- The problem: Locate the line containing "individualized approach to" in the data below. Reproduce it and every following line up to the end, exactly as given.

Task input section start

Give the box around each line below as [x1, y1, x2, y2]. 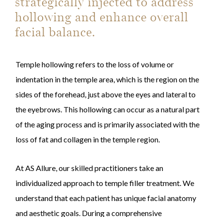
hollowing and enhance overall [15, 9, 189, 24]
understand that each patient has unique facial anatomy [15, 193, 196, 202]
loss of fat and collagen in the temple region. [15, 134, 160, 144]
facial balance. [15, 24, 96, 39]
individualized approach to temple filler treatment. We [15, 178, 194, 187]
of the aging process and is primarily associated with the [15, 119, 200, 129]
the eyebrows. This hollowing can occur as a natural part [15, 104, 200, 114]
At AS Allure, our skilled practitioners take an [15, 163, 163, 172]

Task input section end

- Task solution:
individualized approach to temple filler treatment. We [15, 178, 194, 187]
of the aging process and is primarily associated with the [15, 119, 200, 129]
the eyebrows. This hollowing can occur as a natural part [15, 104, 200, 114]
At AS Allure, our skilled practitioners take an [15, 163, 163, 172]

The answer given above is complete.